Problem description
In the listing that follows, print every line exactly and leave the images out.

Data to examine
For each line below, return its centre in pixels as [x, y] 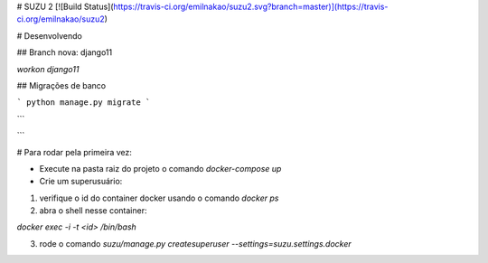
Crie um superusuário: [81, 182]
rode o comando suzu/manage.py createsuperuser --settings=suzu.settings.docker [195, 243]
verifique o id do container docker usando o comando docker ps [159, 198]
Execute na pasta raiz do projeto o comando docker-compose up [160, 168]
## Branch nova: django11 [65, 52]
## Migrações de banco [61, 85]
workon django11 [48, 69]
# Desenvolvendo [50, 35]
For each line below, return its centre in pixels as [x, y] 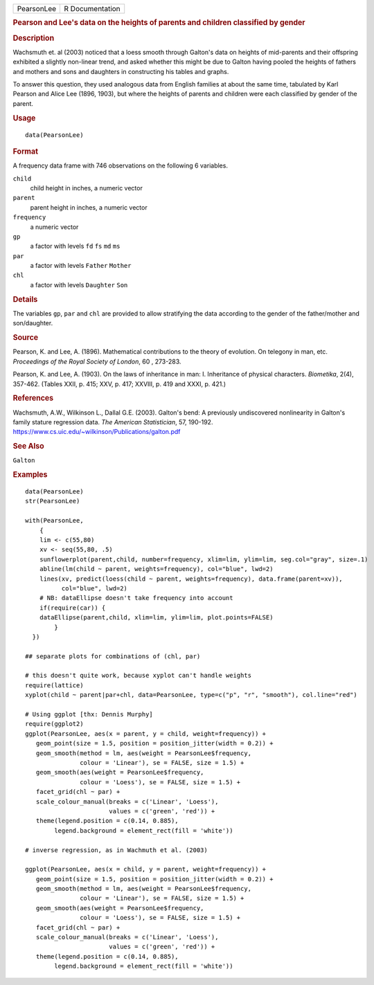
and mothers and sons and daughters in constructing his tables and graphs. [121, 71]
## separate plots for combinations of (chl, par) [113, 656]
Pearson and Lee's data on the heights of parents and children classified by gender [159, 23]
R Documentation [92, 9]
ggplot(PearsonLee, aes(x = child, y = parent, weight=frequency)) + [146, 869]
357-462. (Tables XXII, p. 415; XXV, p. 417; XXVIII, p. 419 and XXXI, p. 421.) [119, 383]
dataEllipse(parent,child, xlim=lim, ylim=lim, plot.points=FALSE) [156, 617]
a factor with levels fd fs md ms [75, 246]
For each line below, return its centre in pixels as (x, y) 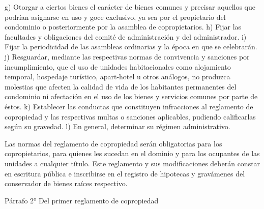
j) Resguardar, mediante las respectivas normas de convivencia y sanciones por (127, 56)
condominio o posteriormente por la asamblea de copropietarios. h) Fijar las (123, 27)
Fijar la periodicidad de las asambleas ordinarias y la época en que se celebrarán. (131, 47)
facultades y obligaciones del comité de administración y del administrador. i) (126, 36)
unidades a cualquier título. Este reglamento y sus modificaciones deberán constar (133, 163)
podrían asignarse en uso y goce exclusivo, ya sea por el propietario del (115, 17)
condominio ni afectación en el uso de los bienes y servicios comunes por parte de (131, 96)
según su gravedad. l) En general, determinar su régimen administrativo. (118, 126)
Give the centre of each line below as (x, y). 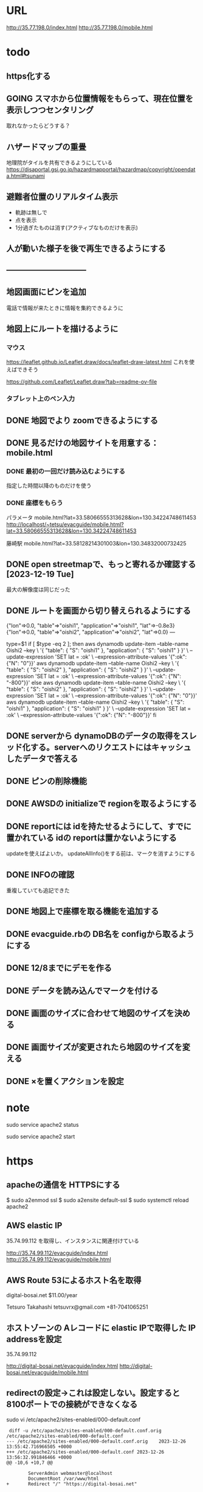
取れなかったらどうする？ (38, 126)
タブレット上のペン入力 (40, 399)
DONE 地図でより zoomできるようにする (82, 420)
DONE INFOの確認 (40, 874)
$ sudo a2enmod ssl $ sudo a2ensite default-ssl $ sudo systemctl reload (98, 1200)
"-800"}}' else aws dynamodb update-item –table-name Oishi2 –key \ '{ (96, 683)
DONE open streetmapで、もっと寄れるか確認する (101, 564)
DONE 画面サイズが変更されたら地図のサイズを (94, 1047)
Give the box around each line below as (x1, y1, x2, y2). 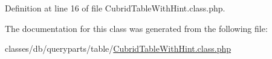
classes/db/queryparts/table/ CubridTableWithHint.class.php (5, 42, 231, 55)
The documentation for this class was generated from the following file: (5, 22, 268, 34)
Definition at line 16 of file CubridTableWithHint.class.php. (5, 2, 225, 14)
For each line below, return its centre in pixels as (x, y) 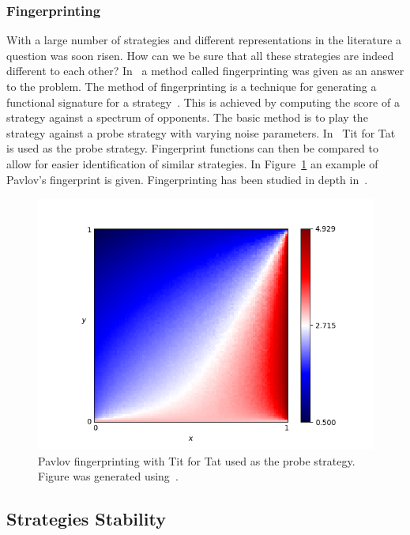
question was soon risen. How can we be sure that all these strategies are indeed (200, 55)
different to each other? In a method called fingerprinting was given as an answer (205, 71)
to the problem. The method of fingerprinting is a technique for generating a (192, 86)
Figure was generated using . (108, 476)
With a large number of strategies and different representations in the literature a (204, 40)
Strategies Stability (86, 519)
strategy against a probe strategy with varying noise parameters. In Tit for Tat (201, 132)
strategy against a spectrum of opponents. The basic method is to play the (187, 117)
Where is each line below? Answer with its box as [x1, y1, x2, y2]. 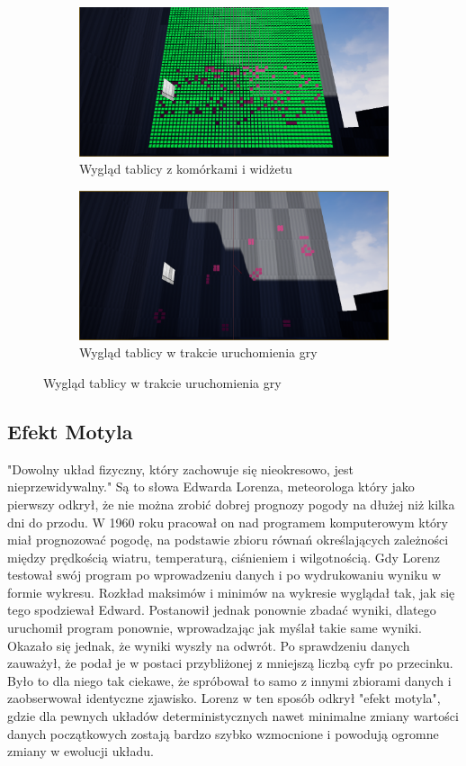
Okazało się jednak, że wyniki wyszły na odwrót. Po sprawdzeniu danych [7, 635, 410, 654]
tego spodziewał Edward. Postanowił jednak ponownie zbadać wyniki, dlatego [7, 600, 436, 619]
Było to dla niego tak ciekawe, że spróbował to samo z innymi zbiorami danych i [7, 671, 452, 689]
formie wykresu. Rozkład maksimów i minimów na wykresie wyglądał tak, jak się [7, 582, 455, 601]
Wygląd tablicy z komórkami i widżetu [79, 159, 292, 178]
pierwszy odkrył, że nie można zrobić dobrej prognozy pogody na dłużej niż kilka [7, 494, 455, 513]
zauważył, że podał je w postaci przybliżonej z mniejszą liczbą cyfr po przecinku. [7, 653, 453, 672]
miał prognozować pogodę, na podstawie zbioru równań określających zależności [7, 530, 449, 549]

Response
For each line below, return its centre in pixels as [x, y] 
Crie um superusuário: [81, 182]
rode o comando suzu/manage.py createsuperuser --settings=suzu.settings.docker [195, 243]
verifique o id do container docker usando o comando docker ps [159, 198]
Execute na pasta raiz do projeto o comando docker-compose up [160, 168]
## Branch nova: django11 [65, 52]
## Migrações de banco [61, 85]
workon django11 [48, 69]
# Desenvolvendo [50, 35]
For each line below, return its centre in pixels as [x, y] 
and mothers and sons and daughters in constructing his tables and graphs. [121, 71]
## separate plots for combinations of (chl, par) [113, 656]
Pearson and Lee's data on the heights of parents and children classified by gender [159, 23]
R Documentation [92, 9]
ggplot(PearsonLee, aes(x = child, y = parent, weight=frequency)) + [146, 869]
357-462. (Tables XXII, p. 415; XXV, p. 417; XXVIII, p. 419 and XXXI, p. 421.) [119, 383]
dataEllipse(parent,child, xlim=lim, ylim=lim, plot.points=FALSE) [156, 617]
a factor with levels fd fs md ms [75, 246]
For each line below, return its centre in pixels as (x, y) 
j) Resguardar, mediante las respectivas normas de convivencia y sanciones por (127, 56)
condominio o posteriormente por la asamblea de copropietarios. h) Fijar las (123, 27)
Fijar la periodicidad de las asambleas ordinarias y la época en que se celebrarán. (131, 47)
facultades y obligaciones del comité de administración y del administrador. i) (126, 36)
unidades a cualquier título. Este reglamento y sus modificaciones deberán constar (133, 163)
podrían asignarse en uso y goce exclusivo, ya sea por el propietario del (115, 17)
condominio ni afectación en el uso de los bienes y servicios comunes por parte de (131, 96)
según su gravedad. l) En general, determinar su régimen administrativo. (118, 126)
Give the centre of each line below as (x, y). 
取れなかったらどうする？ (38, 126)
タブレット上のペン入力 (40, 399)
DONE 地図でより zoomできるようにする (82, 420)
DONE INFOの確認 (40, 874)
$ sudo a2enmod ssl $ sudo a2ensite default-ssl $ sudo systemctl reload (98, 1200)
"-800"}}' else aws dynamodb update-item –table-name Oishi2 –key \ '{ (96, 683)
DONE open streetmapで、もっと寄れるか確認する (101, 564)
DONE 画面サイズが変更されたら地図のサイズを (94, 1047)
Give the box around each line below as (x1, y1, x2, y2). 
classes/db/queryparts/table/ CubridTableWithHint.class.php (5, 42, 231, 55)
The documentation for this class was generated from the following file: (5, 22, 268, 34)
Definition at line 16 of file CubridTableWithHint.class.php. (5, 2, 225, 14)
For each line below, return its centre in pixels as (x, y) 
question was soon risen. How can we be sure that all these strategies are indeed (200, 55)
different to each other? In a method called fingerprinting was given as an answer (205, 71)
to the problem. The method of fingerprinting is a technique for generating a (192, 86)
Figure was generated using . (108, 476)
With a large number of strategies and different representations in the literature a (204, 40)
Strategies Stability (86, 519)
strategy against a probe strategy with varying noise parameters. In Tit for Tat (201, 132)
strategy against a spectrum of opponents. The basic method is to play the (187, 117)
Where is each line below? Answer with its box as [x1, y1, x2, y2]. 
Okazało się jednak, że wyniki wyszły na odwrót. Po sprawdzeniu danych [7, 635, 410, 654]
tego spodziewał Edward. Postanowił jednak ponownie zbadać wyniki, dlatego [7, 600, 436, 619]
Było to dla niego tak ciekawe, że spróbował to samo z innymi zbiorami danych i [7, 671, 452, 689]
formie wykresu. Rozkład maksimów i minimów na wykresie wyglądał tak, jak się [7, 582, 455, 601]
Wygląd tablicy z komórkami i widżetu [79, 159, 292, 178]
pierwszy odkrył, że nie można zrobić dobrej prognozy pogody na dłużej niż kilka [7, 494, 455, 513]
zauważył, że podał je w postaci przybliżonej z mniejszą liczbą cyfr po przecinku. [7, 653, 453, 672]
miał prognozować pogodę, na podstawie zbioru równań określających zależności [7, 530, 449, 549]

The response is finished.